After some false starts, has the security industry finally come up with an antifraud scheme that works?
I’m reading a rather good book at the moment. Of course, it’s not as good as Bravo Two Zero by Andy McNab, which actually gets better with every read, but I guarantee that anyone who’s responsible for risk management or fraud prevention would find it highly absorbing.
Other People’s Money is the true story of Elliot Castro, Britain’s answer to Frank Abagnale, of Catch Me If You Can fame. In it he gives a rip-roaring account of his time living the high life all at the expense of the credit card companies. Reading about his exploits, it’s hard not to admire someone prepared to take on the banks and card giants with such relish. What is also remarkable about his story is just how poor many of our major institutions’ fraud prevention systems were.
Castro applied classic social engineering techniques to steal the identities of innocent cardholders, and on numerous occasions was able to take advantage of a chaotic and disjointed international enforcement regime to escape long jail sentences.
Things might have improved a bit since then, but there’s still a lot more industry could be doing to mitigate the risk of fraud.
Castro did most of his dirty work over the phone, whereas today the web is the main battleground in the war against fraudsters. One of the solutions in businesses’ anti-fraud arsenal is 3-D Secure protocol, commonly known as Verified by Visa and MasterCard SecureCode. This is the card companies’ grand answer to threats such as phishing and identity fraud. But there’s a problem. 3-D Secure certainly makes life harder for the criminals, but it also causes extra hassle for the customer.

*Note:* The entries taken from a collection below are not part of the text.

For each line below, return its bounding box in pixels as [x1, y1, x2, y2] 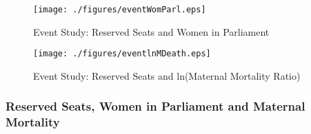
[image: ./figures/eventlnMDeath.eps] [33, 49, 211, 59]
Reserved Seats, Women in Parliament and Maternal [6, 98, 305, 115]
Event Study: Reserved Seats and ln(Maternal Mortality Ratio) [33, 68, 301, 82]
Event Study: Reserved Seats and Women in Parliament [33, 24, 270, 38]
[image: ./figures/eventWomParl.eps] [33, 5, 206, 14]
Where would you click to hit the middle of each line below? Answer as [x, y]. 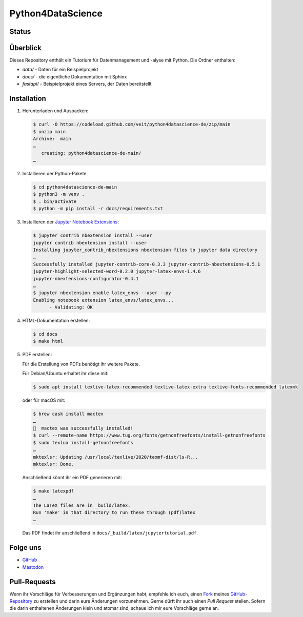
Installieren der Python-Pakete [54, 174]
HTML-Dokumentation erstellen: [56, 321]
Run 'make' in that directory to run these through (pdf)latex [114, 513]
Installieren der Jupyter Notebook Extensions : [70, 222]
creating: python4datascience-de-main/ [91, 153]
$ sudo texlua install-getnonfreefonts [83, 443]
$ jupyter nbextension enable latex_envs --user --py [102, 293]
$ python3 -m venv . [59, 194]
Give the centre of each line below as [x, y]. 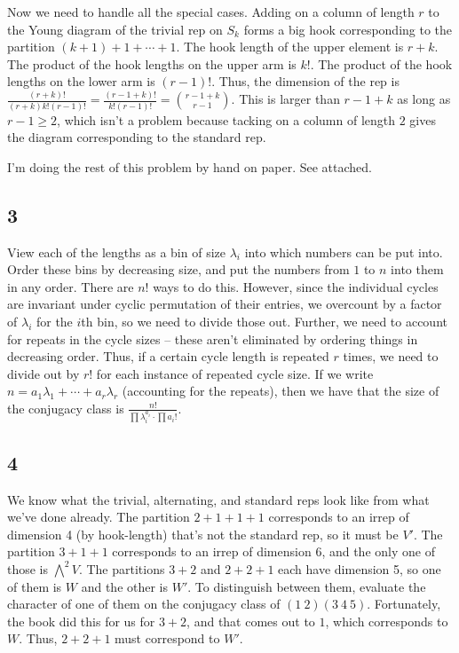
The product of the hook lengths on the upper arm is [152, 63]
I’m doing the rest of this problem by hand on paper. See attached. [190, 166]
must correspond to [167, 638]
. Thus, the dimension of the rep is [305, 81]
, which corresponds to [387, 621]
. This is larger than [285, 99]
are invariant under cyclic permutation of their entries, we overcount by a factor [225, 304]
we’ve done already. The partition [99, 517]
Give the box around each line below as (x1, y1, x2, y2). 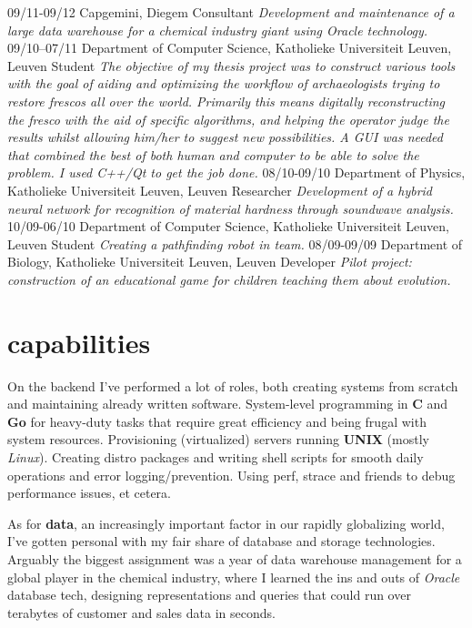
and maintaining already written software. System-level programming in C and (7, 394, 448, 413)
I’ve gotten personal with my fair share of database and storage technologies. (7, 532, 436, 551)
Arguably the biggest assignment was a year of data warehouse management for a (7, 549, 462, 568)
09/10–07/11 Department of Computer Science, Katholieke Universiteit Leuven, (7, 38, 452, 57)
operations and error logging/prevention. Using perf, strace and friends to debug (7, 465, 456, 484)
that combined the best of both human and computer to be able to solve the (7, 145, 419, 164)
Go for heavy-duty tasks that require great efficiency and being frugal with (7, 411, 427, 430)
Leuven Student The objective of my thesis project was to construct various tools (7, 56, 456, 75)
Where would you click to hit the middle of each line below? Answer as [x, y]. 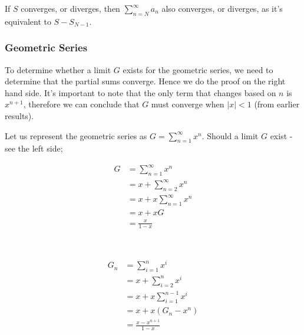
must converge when [188, 104]
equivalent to [28, 21]
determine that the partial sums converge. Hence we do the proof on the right [145, 81]
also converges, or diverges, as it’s [222, 8]
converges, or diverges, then [70, 8]
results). [19, 115]
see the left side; [34, 148]
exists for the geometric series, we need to [198, 69]
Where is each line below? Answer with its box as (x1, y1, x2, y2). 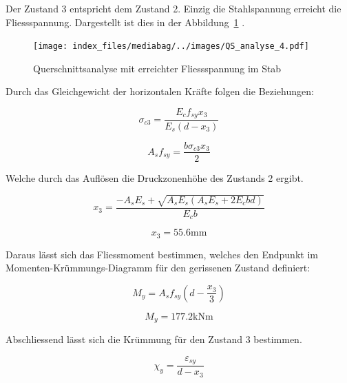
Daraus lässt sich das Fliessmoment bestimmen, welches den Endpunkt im (6, 247, 318, 261)
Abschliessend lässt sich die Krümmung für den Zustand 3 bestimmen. (6, 332, 302, 346)
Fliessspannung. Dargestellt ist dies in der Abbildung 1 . (6, 14, 245, 29)
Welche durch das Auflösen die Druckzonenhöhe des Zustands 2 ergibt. (6, 170, 304, 185)
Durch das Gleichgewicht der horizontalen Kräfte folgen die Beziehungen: (6, 84, 314, 99)
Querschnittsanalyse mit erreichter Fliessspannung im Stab (33, 61, 282, 75)
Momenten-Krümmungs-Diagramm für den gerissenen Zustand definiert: (6, 260, 311, 275)
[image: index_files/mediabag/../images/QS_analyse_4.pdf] (33, 41, 309, 52)

There’s clear evidence now from the merchants that the scheme is proving to be a major barrier to the transaction process Lastminute.com in particular springs to mind as one that has suffered in this respect. The old adage in fraud prevention is that you must try to balance the three prongs of security, cost and usability. Well, despite the card companies promising to cover any fraud losses incurred as a result of 3-D transactions, the scheme comes a cropper on the usability front.

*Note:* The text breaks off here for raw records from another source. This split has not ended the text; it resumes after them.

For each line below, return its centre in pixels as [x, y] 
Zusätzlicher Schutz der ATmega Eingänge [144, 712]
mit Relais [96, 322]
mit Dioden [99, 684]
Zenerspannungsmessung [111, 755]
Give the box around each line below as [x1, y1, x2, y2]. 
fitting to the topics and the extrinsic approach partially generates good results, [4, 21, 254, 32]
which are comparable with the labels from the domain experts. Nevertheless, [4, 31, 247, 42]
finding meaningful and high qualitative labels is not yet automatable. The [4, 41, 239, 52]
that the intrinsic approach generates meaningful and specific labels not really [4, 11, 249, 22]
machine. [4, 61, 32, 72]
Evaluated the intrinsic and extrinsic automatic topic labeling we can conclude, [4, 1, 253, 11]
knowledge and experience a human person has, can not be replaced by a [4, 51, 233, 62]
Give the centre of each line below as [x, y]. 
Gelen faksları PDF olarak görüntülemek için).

Another real barrier to the scheme’s success is that it just doesn’t inspire confidence in nervous shoppers. As Greg Pierson, founder of anti-fraud firm Iovation, pointed out recently, these schemes whisk users away to an unusual URL from either Visa or MasterCard. Having a strange screen suddenly interfere with the ordering process is increasingly likely to get the phishing alarm bells ringing in consumers. And then there’s the password itself: still static, and still vulnerable to harvesting if your PC is unlucky enough to have had a keylogging Trojan downloaded on it.
So is the one-time password generating device the answer? Well, not really. A new survey by high-street bank Abbey found that out of 1,000 customers, only 32 per cent said they wanted such devices to protect their online transactions. Merchants are hardly likely to go to the great expense of rolling out devices to their customers if all it is going to do is put them off the checkout experience so much that they move to a rival that offers more flexible authentication options.

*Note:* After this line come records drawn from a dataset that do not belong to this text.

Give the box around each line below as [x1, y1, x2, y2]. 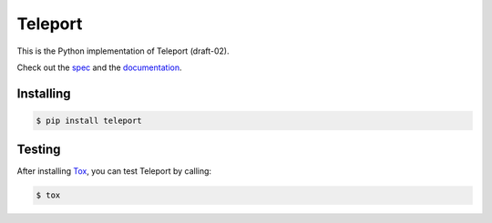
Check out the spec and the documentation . [16, 62, 182, 73]
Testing [16, 142, 61, 157]
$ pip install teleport [36, 115, 143, 126]
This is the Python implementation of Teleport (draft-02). [16, 46, 230, 56]
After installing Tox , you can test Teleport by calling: [16, 166, 212, 177]

Another problem with this approach, which closely relates the issues of cost and ease of use, is that there is no standard password-generating device that can work across all e-commerce sites. Without such a system, people will need different devices for different merchants, which is hardly ideal.
The answer to all these problems may lie with VeriSign’s Identity Protection scheme. It features a one-time passcode-generating card as slim as a credit card and is a shared authentication network, which means the user only needs one card. Of course, it will require industry-wide support to offer real value, but there are already some big e-commerce names set to announce that in the UK, according to VeriSign.
Watch this space.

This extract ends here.